Divident Payout Ratio

On some occasions, the payout ratio refers to the dividends paid out as a percentage of a company’s cash flow. The payout ratio is also known as the dividend payout ratio.

Key Takeaways

  • The payout ratio, also known as the dividend payout ratio, shows the percentage of a company’s earnings paid out as dividends to shareholders.
  • A low payout ratio can signal that a company is reinvesting the bulk of its earnings into expanding operations.
  • A payout ratio over 100% indicates that the company is paying out more in dividends than its earnings can support, which some view as an unsustainable practice.

Understanding the Payout Ratio

The payout ratio is a key financial metric used to determine the sustainability of a company’s dividend payment program. It is the amount of dividends paid to shareholders relative to the total net income of a company.

For example, let’s assume Company ABC has earnings per share of $1 and pays dividends per share of $0.60. In this scenario, the payout ratio would be 60% (0.6 ÷ 1). Let’s further assume that Company XYZ has earnings per share of $2 and dividends per share of $1.50. In this scenario, the payout ratio is 75% (1.5 ÷ 2).

Comparatively speaking, Company ABC pays out a smaller percentage of its earnings to shareholders as dividends, giving it a more sustainable payout ratio than Company XYZ.

While the payout ratio is an important metric for determining the sustainability of a company’s dividend payment program, other considerations should likewise be observed. Case in point: In the aforementioned analysis, if Company ABC is a commodity producer and Company XYZ is a regulated utility, then the latter may boast greater dividend sustainability, even though the former demonstrates a lower absolute payout ratio.

In essence, there is no single number that defines an ideal payout ratio because the adequacy largely depends on the sector in which a given company operates. Companies in defensive industries, such as utilities, pipelines, and telecommunications, tend to boast stable earnings and cash flows that are able to support high payouts over the long haul.
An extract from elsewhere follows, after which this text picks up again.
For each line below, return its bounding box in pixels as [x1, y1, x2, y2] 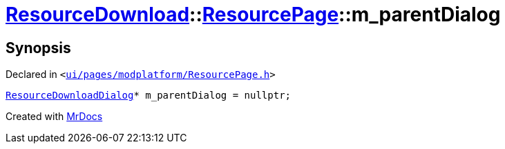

On the other hand, companies in cyclical industries typically make less reliable payouts, because their profits are vulnerable to macroeconomic fluctuations. In times of economic hardship, people spend less of their incomes on new cars, entertainment, and luxury goods. Consequently, companies in these sectors tend to experience earnings peaks and valleys that fall in line with economic cycles.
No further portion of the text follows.